Figures in the Democratic firmament already fearful of Dean’s formidable candidacy tried to use Clinton’s speech to show there’s a significant — and worrisome — distinction between the Dean worldview and the foreign policy legacy of the Clinton administration. Dean was hammered much of the week for a line in the foreign policy speech he delivered Monday, the day after Saddam’s capture. Although the address was designed to establish his credentials as a foreign policy centrist — to deliver a message that he would go to war when necessary — coverage of the address was dominated by his statement that Saddam’s capture “did not make America safer.” Sen. Joe Lieberman has spent the week bashing Dean for the remark, insisting the former Iraqi dictator “would still be in power today and not in prison” if Dean had his way. On Friday Lieberman turned up the volume, warning against replacing “one divisive leader with another divisive leader,” linking Dean with President Bush.
Democratic Leadership Council founder Al From, who has been scathingly critical of Dean, praised Hillary Clinton’s Monday speech for “laying down some markers” that he hoped would affect the debate in the Democratic Party.
“I think she’s first of all staking out this position because she thinks it’s right for the country and the Democratic Party,” said From, who helped shape Bill Clinton’s centrist platform in the early ’90s. “I also suspect she’s laying down these markers because she hopes that Dean or whoever the nominee is will pay attention to it. She’s an important voice in this party. And the Clinton legacy on foreign policy, on the domestic front, on the economy and reducing poverty is a legacy built on eight years of success, not a legacy determined by activity on the Internet five weeks before a primary, before anyone has cast a vote.”
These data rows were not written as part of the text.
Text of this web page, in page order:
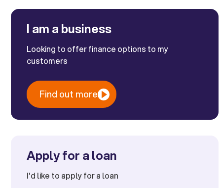
I am a business
Looking to offer finance options to my
customers
Find out more
Apply for a loan
I'd like to apply for a loan
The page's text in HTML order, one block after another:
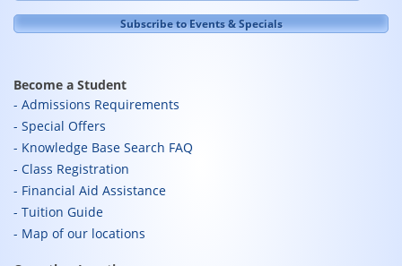
Become a Student
Admissions Requirements
Special Offers
Knowledge Base Search FAQ
Class Registration
Financial Aid Assistance
Tuition Guide
Map of our locations

Rep. Anthony Weiner, D-N.Y., had a similar interpretation. “I think many more Democrats would consider themselves Hillary Clinton opponents of the war than Howard Dean opponents of the war,” said Weiner, who is supporting Wesley Clark. “Even the most strident opponents of the war would have to be taken aback by what seems to be Howard Dean’s unwillingness to treat Saddam’s capture as a major victory for America. This is another chapter in what seems to be a conscious and perhaps suicidal attempt by Dean to walk as far away as possible from the Clintons’ moderate stance on foreign policy. I mean, he’s tapped into the angry vote, but he’s wrong if he thinks people are angry at the Clintons.”
Dean’s people don’t see it quite that way.
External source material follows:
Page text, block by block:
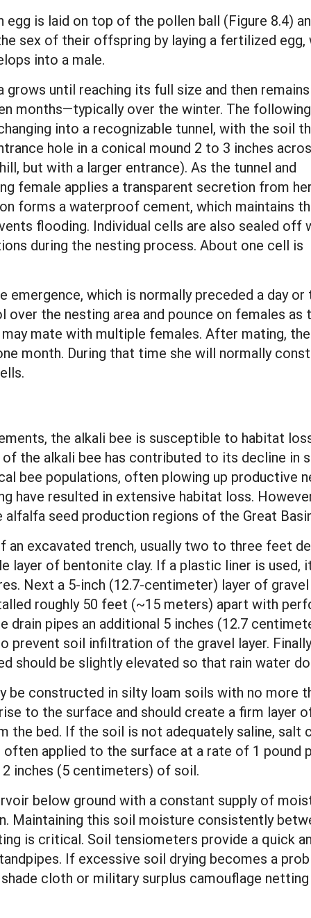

“Hillary Clinton talked about what she would do in Iraq, but everything else she believes is not that much different from Howard Dean,” said one of Dean’s foreign policy advisors. “I think the only people who would see a division here are the ones who say that the only way you can have hair on your chest is to be ‘right’ about Iraq, and who think what happens in Iraq now is the single dominant issue in foreign policy right now. There are a lot of experienced people on the left and right who don’t feel that to be the case.”
A spokesman for the Dean campaign also pointed to Dean’s support from foreign policy advisors like former Secretary of State Warren Christopher and former national security advisor Anthony Lake, as well as from former Vice President Al Gore, as evidence that his positions are consistent with Clinton administration policy.
And some Dean defenders come from the camp of retired Gen. Wesley Clark, who is widely — though without proof — thought to be the Clintons’ preferred candidate. “I think Dean’s had a very rough week and a very unfair week,” said Rep. Charles Rangel, who frequently boasts of his relationship with the Clintons but was a fervent opponent of the war in Iraq. “He’s catching hell from a large number of people for having said that the capture of Saddam Hussein does not make America any safer. I support Clark because I think he can beat Bush better than Dean. But I say thank God for Dean, because he was the first one to take on the president on the war issue.”
Clinton staffers said the senator’s criticism of the status quo was aimed at the Bush administration, not at any of the Democratic contenders. And they said her pronouncements on foreign policy were first and foremost the result of her trips abroad, and of her service on the Armed Services Committee.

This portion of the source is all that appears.